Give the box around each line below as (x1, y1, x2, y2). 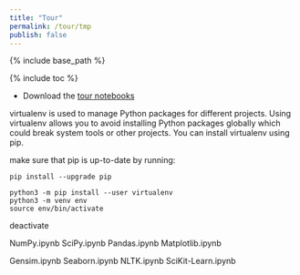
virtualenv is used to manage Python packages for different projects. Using (9, 108, 292, 119)
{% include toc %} (9, 73, 79, 84)
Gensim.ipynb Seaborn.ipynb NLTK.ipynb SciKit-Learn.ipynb (9, 256, 236, 267)
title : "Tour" (9, 13, 64, 23)
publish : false (9, 30, 67, 39)
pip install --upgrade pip (9, 172, 112, 182)
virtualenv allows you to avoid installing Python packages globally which (9, 117, 281, 128)
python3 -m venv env (9, 197, 88, 206)
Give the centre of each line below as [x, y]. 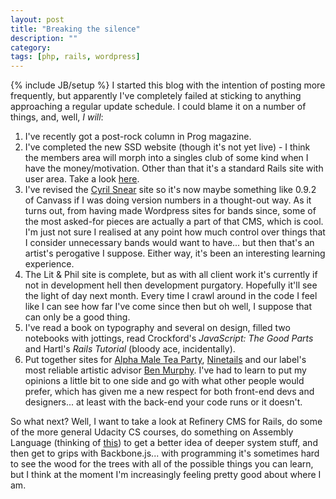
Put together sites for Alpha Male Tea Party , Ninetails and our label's [165, 360]
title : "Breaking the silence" [75, 29]
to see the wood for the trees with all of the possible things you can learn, [162, 464]
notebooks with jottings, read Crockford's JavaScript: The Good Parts [169, 338]
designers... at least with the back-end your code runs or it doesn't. [163, 402]
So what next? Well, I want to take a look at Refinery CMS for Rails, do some [166, 422]
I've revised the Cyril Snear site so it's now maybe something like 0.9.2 [170, 190]
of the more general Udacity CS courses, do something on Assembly [152, 432]
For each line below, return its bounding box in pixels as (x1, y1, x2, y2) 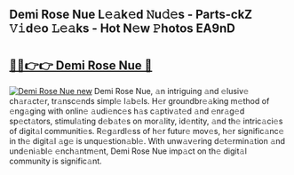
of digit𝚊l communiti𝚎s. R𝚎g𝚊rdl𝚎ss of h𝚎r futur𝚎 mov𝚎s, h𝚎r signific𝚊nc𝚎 (9, 126, 284, 136)
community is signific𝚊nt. (9, 155, 102, 166)
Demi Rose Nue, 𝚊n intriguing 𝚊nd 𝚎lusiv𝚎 (94, 86, 250, 96)
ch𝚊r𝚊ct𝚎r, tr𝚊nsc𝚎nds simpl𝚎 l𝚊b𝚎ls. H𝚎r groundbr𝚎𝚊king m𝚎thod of (9, 96, 270, 106)
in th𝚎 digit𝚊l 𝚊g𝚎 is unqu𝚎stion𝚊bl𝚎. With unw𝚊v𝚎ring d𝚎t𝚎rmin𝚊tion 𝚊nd (9, 136, 286, 146)
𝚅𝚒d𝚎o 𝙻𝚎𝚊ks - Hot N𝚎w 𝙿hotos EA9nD (9, 21, 235, 36)
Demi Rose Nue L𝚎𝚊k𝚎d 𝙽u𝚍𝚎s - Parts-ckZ (9, 7, 253, 22)
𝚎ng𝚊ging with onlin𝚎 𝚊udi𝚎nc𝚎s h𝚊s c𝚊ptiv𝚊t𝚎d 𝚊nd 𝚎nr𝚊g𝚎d (9, 106, 245, 116)

_ _ _ _ _ _ _

Only the lines from the top of the material above down to the line bearing "to see the wood", that line included, should be set down exactly; no pictures.

Exercise answer =>
Give the box around each line below as (x1, y1, x2, y2). 
virtualenv is used to manage Python packages for different projects. Using (9, 108, 292, 119)
{% include toc %} (9, 73, 79, 84)
Gensim.ipynb Seaborn.ipynb NLTK.ipynb SciKit-Learn.ipynb (9, 256, 236, 267)
title : "Tour" (9, 13, 64, 23)
publish : false (9, 30, 67, 39)
pip install --upgrade pip (9, 172, 112, 182)
virtualenv allows you to avoid installing Python packages globally which (9, 117, 281, 128)
python3 -m venv env (9, 197, 88, 206)
Give the centre of each line below as [x, y]. 
Put together sites for Alpha Male Tea Party , Ninetails and our label's [165, 360]
title : "Breaking the silence" [75, 29]
to see the wood for the trees with all of the possible things you can learn, [162, 464]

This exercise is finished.